Patients and Methods

Of the estimated 400 ALPS patients reported worldwide, 259 individuals with ALPS, belonging to 166 families, have been enrolled with informed consent in IRB approved studies at the National Institutes of Health (NIH) Clinical Center over the last 15 years. All NIH patients meet the required diagnostic criteria, i.e. chronic, non-malignant and non-infectious lymphadenopathy and/or splenomegaly associated with increased (>1% or >17) circulating DNT cells in the peripheral blood7. In this retrospective study, we summarize our experience of rituximab use during the last eight years in 12 ALPS patients with refractory cytopenias. Nine of them had ALPS Type Ia with a germline Fas mutation along with in vitro Fas mediated apoptosis defect and 3 patients were categorized as ALPS phenotype as they did not have evidence of in vitro apoptosis defect or genetic mutations. Among them, 7 patients had undergone prior surgical splenectomy; 3 had significant splenomegaly; and 2 had no palpable spleen.

Failure to respond to steroids and other treatments for grade 4 thrombocytopenia (platelet count <20,000) in 9 patients and DAT positive severe AIHA (hemoglobin <7.5gm) in 3 patients led to treatment with rituximab at a dose of 375 mg/m2 weekly for 4 weeks.
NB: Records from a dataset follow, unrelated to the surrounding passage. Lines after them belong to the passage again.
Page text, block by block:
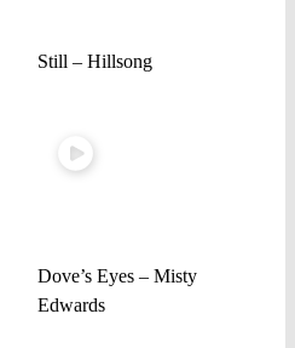
Still – Hillsong
Dove’s Eyes – Misty
Edwards
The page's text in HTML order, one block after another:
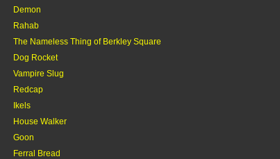
Demon
Rahab
The Nameless Thing of Berkley Square
Dog Rocket
Vampire Slug
Redcap
Ikels
House Walker
Goon
Ferral Bread
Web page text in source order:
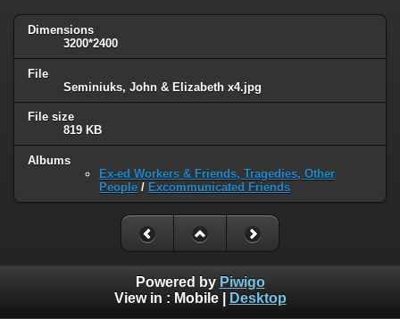
Dimensions
3200*2400
File
Seminiuks, John & Elizabeth x4.jpg
File size
819 KB
Albums
Ex-ed Workers & Friends, Tragedies, Other
People / Excommunicated Friends
Powered by Piwigo
View in : Mobile| Desktop
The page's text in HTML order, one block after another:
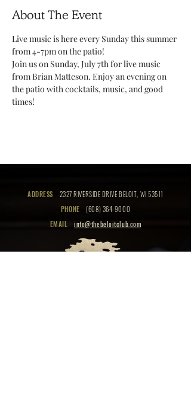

Therapies prior to rituximab included, prednisone and IVIG (N=9), splenectomy (N=7), mycophenolate mofetil (MMF) (N=3), vincristine (N=1), cyclosphosphamide (N=1) and red cell transfusions (N=3). The mean age of 9 children at the time of therapy with rituximab was 10 years (Range: 1–15 years). Three adults were aged 18, 45 and 47 years (Table I).

Table I.

Clinical Characteristics

Patient ID ALPS Dx Mutation DNT % (#) § Age at onset of cytopenias requiring Rituximab Condition Prior Splenectomy Treatment immediately prior to Rituximab
1 1 Type Ia 429delG; D62fs 19.1% (1989) 12.9 years Thrombocytopenia yes Cyclophosphamide, prednisone, vincristine weekly × 4 doses
2 38 Phenotype No mutation identified 1.9% (65) 13.4 years Thrombocytopenia yes Dexamethasone, MMF
38 1.5% (37) 15.3 years Thrombocytopenia yes Dexamethasone, IVIG, prednisone
3 45* Type Ia 779del11; V179fs 1.4% (80) 47 years Thrombocytopenia yes Prednisone, IVIG
4 50 Type Ia 383T->A; C47X 1.7% (21) 18 years Thrombocytopenia no Prednisone, MMF, IVIG
5 102 Type Ia 972G->T; D224Y in ex 9 32% (653) 9.2 years Thrombocytopenia yes Prednisone, IVIG ×2, methylprednisolone
6 128 Type Ia 952G->T; G237V in ex 9 18.5% (511) 9 years Anemia, DAT (+) yes Prednisone, MMF, IVIG
7 130 Type Ia 526A->G; H95R ex 3 9.6% (939) 10.8 years Thrombocytopenia yes Prednisone, IVIG
8 151 Type Ia 774G->A, E178K 21.6% (1814) 1.9 years Anemia, DAT (+) no Methylprednisolone, RBC transfusions, IVIG
9 159 Type Ia 942C->T; R234 stop in ex 9 4.8% (229) 1 year Anemia, DAT (+) no Prednisone, MMF
10 160** Type Ia 214T->C; L (-10)P 1.1% (22) 45.4 years Thrombocytopenia no Prednisone, IVIG
11 223 Phenotype No mutation identified 3.6% (70) 12.7 years Thrombocytopenia no Dexamethasone, WinRho, IVIG, prednisone
223 1.3% (23) 15 years Thrombocytopenia no IVIG, prednisone
12 226 Phenotype No mutation identified 0.3% (22) 12.6 years Thrombocytopenia yes Prednisone, IVIG
*

Father of proband

**

Mother of proband

§

Double negative T cell/TCR αβ+ % normal range at the NIH Clinical Center = 0.1–0.9% (95% CI) Double negative T cell/TCR αβ+ # absolute number normal range at the NIH Clinical Center = 2–17 cells/microliter (95% CI) based on the absolute lymphocyte count derived from CBC (Complete Blood Count) done concurrently with flowcytometry.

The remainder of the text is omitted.